In Fordham J’s view it follows from all of this that advocates should come to a public hearing, prepared promptly to provide their skeleton argument to the press, having thought ahead about any countervailing factor, and bringing any contingently-redacted version of the document with them if redaction is needed.
Serving written submissions on participants in an inquest
Fordham J is clearly hot on the topic of doing the right thing in respect of one’s skeleton arguments. As he previously pointedly remarked in Bell v Brabners LLP [2021] EWHC 560 QB:
‘it is a cardinal principle of the conduct of proceedings before the Court that, absent an identified compelling reason, a party’s communications with the Court on matters of substance or procedure (unless they are purely routine, uncontentious or administrative) must always be copied to the other parties to the proceedings. It is inappropriate, and unjust, to seek to communicate with the Court without this transparency.’

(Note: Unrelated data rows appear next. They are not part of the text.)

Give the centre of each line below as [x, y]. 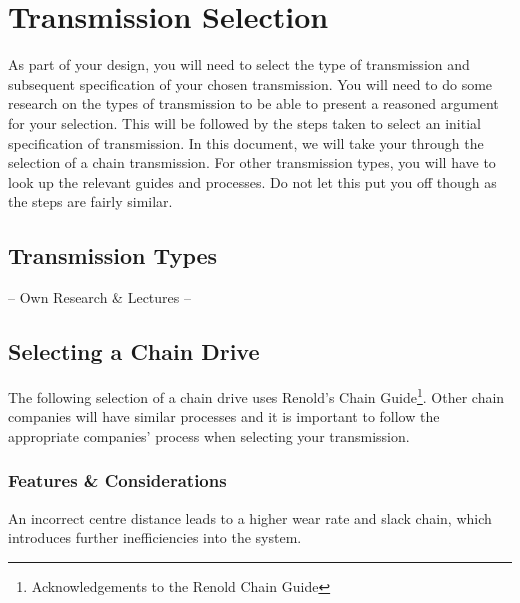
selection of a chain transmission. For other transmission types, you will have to [252, 162]
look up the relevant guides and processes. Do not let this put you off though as [252, 181]
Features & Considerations [117, 480]
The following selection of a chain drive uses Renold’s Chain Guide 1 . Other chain [256, 395]
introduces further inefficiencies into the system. [155, 537]
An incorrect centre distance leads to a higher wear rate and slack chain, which [250, 517]
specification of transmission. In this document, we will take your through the [246, 142]
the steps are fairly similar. [90, 201]
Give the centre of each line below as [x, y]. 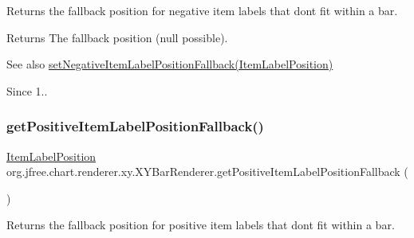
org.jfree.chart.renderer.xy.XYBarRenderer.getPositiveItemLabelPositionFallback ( [207, 172]
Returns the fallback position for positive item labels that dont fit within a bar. [201, 225]
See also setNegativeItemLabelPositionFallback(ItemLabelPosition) [170, 64]
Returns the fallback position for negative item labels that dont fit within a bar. [202, 10]
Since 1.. [27, 90]
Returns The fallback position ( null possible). [117, 37]
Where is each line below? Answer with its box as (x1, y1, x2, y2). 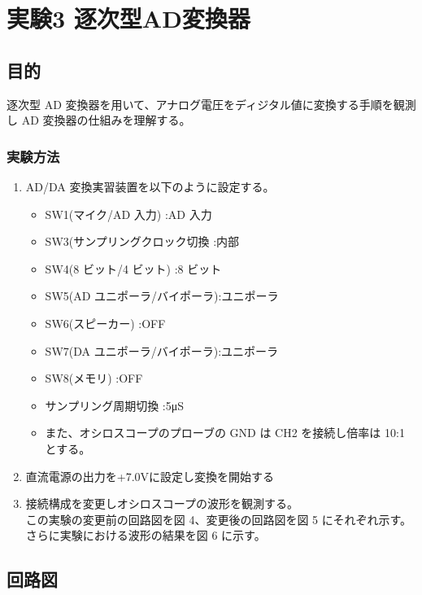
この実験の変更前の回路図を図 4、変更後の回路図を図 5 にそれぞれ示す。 (25, 510, 412, 527)
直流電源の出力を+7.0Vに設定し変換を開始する (25, 467, 275, 484)
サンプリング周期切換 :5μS (45, 396, 185, 413)
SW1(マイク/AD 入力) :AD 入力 (45, 205, 212, 222)
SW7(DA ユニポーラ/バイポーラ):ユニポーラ (45, 342, 279, 359)
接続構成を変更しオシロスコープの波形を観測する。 (25, 495, 298, 512)
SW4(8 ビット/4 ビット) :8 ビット (45, 260, 222, 277)
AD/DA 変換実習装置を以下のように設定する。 (25, 177, 275, 195)
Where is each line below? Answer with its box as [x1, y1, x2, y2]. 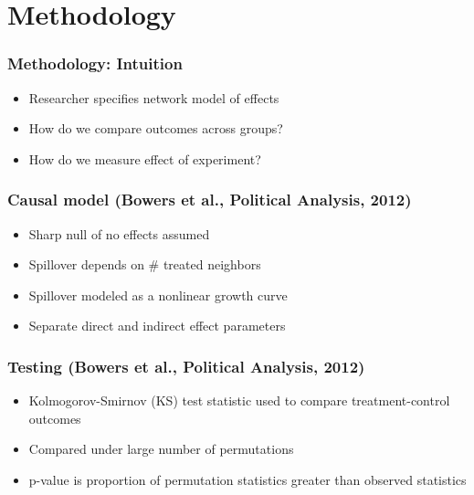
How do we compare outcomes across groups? [28, 119, 283, 138]
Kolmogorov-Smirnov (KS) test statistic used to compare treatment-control [28, 391, 450, 410]
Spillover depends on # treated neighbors [28, 255, 261, 274]
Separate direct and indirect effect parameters [28, 316, 286, 335]
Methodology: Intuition [7, 52, 183, 75]
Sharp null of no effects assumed [28, 224, 210, 243]
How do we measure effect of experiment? [28, 149, 261, 168]
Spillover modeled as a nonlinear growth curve [28, 285, 288, 304]
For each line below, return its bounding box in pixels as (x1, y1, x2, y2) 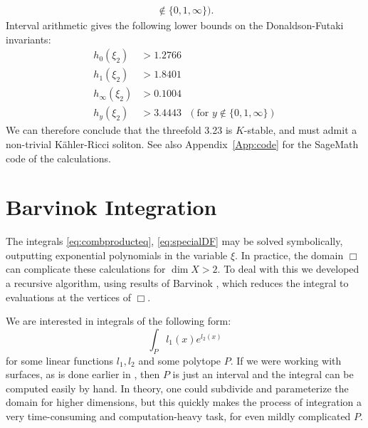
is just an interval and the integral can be (172, 367, 354, 382)
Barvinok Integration (6, 192, 217, 221)
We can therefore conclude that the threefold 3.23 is (6, 122, 233, 137)
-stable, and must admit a (243, 122, 357, 137)
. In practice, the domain (235, 247, 344, 262)
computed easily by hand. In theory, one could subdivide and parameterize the (6, 380, 349, 395)
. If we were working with (230, 353, 342, 367)
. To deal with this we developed (217, 261, 359, 276)
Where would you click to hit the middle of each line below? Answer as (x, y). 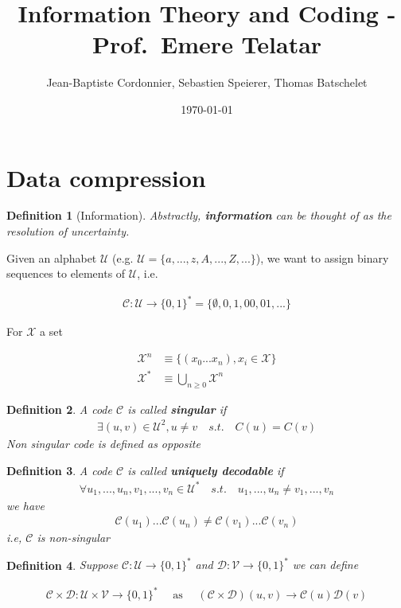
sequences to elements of (66, 273)
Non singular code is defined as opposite (103, 443)
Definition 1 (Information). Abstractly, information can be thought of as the (199, 215)
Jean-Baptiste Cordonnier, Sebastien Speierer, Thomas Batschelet (207, 82)
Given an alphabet (52, 257)
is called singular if (177, 409)
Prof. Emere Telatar (207, 44)
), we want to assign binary (322, 257)
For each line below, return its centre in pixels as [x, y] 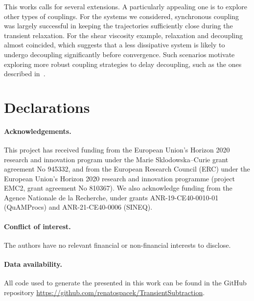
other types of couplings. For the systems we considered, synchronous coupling [122, 16]
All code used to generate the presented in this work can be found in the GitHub [125, 283]
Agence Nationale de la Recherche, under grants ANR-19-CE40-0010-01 [111, 197]
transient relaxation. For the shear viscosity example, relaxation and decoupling [124, 35]
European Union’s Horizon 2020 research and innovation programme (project [119, 178]
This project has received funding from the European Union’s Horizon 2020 [117, 149]
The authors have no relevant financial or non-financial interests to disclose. [117, 245]
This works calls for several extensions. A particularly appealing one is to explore [126, 6]
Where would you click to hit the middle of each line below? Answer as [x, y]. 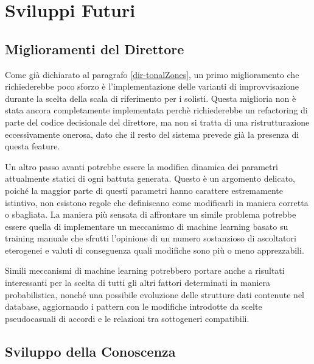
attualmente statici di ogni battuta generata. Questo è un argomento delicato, [150, 178]
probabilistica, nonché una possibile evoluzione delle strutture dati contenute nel [155, 294]
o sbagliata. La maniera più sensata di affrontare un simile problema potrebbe [151, 214]
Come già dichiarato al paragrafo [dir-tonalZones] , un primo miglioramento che [152, 74]
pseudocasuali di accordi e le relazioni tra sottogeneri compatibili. [127, 318]
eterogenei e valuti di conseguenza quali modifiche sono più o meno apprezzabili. [155, 250]
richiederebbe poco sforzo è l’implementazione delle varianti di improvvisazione [152, 86]
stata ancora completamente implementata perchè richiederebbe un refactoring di [156, 110]
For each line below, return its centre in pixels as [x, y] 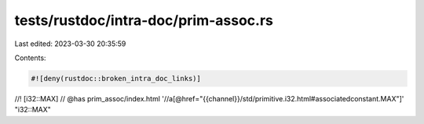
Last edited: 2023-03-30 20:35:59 [70, 44]
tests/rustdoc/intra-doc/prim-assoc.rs [144, 20]
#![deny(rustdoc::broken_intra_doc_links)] [116, 78]
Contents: [30, 58]
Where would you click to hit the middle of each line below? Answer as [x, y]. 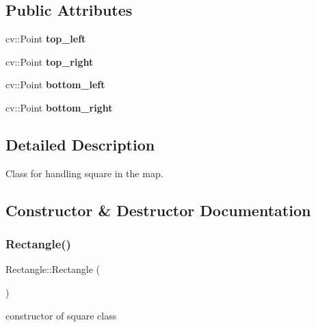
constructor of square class [61, 315]
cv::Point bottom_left [55, 84]
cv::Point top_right [50, 61]
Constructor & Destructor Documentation [158, 210]
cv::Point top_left [46, 39]
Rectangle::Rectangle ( [53, 269]
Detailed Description [80, 144]
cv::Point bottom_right [59, 107]
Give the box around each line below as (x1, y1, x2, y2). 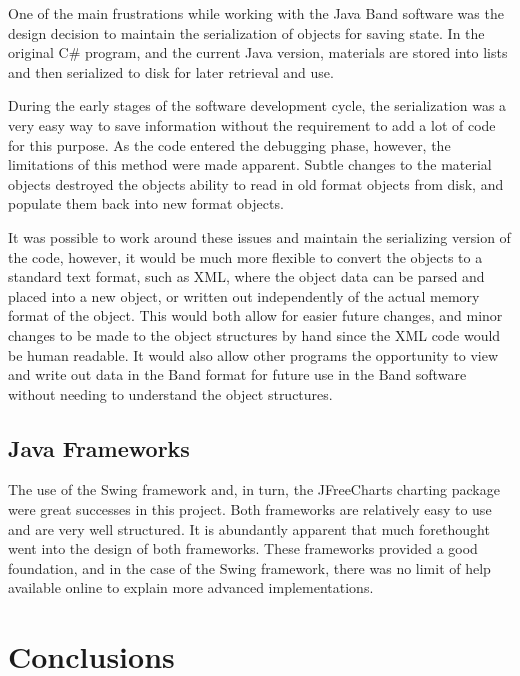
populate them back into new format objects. (8, 193, 284, 214)
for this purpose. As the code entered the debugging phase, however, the (8, 134, 451, 155)
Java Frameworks (8, 432, 190, 463)
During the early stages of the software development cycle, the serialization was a (8, 95, 507, 116)
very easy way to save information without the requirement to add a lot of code (8, 114, 496, 135)
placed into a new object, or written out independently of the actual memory (8, 285, 480, 306)
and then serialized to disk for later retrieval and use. (8, 61, 334, 82)
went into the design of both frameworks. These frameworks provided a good (8, 538, 478, 559)
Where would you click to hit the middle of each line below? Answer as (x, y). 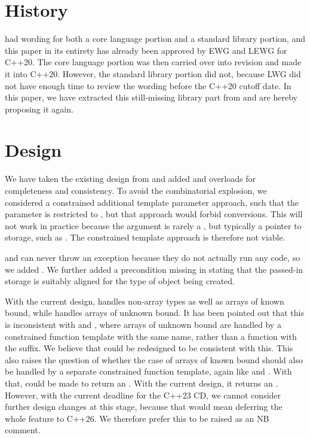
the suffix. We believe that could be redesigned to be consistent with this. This (149, 348)
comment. (23, 430)
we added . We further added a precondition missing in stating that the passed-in (154, 269)
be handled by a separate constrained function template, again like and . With (148, 371)
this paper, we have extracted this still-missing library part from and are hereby (151, 97)
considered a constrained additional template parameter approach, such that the (152, 202)
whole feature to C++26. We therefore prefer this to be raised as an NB (137, 418)
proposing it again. (39, 109)

This principle is now taken up and emphasised in Chief Coroners Guidance for Coroners on the Bench in which the Chief Coroner reminds all coroners and inquest lawyers how important it is that written submissions are served on other interested persons (IPs) at the same time as they are they are filed with the court: [4]
“14. It is an important principle of open justice that any written submission or application on matters of substance made to a coroner (indeed submissions made to any judge in any court) should be served on all other IPs at the same time as they are filed with the court. It should be the primary responsibility of the person making the submission or application to serve their own submissions on all the other IPs. IPs should not expect the coroner’s office to carry out that administrative task for them”.[5]
The inappropriate practice that had crept into some inquests with interested persons serving their written submissions unilaterally on the court alone, perhaps expecting the coroner to complete the task of disclosing them onwards to others, should now no longer be seen.
Cecily White of Serjeants’ Inn appeared for the Met Police Commissioner in this case.
Footnotes
[1] Dring §36
[2] Dring §29
[3] Dring §§42-43
[4] PIRH Chapter at §14-16
[5] The Bench guidance makes clear at §15 that this principle should apply to any communication in which any representation is made to the court on a matter of substance or procedure, but does not apply to communications that are purely routine, uncontentious and administrative. In addition an IP should not be required to disclose or copy a communication to other IPs if there is a compelling reason for not doing so – but where service is withheld on this basis the IP filling a unilateral communication with the court should make the reason for this clear to the coroner within their communication.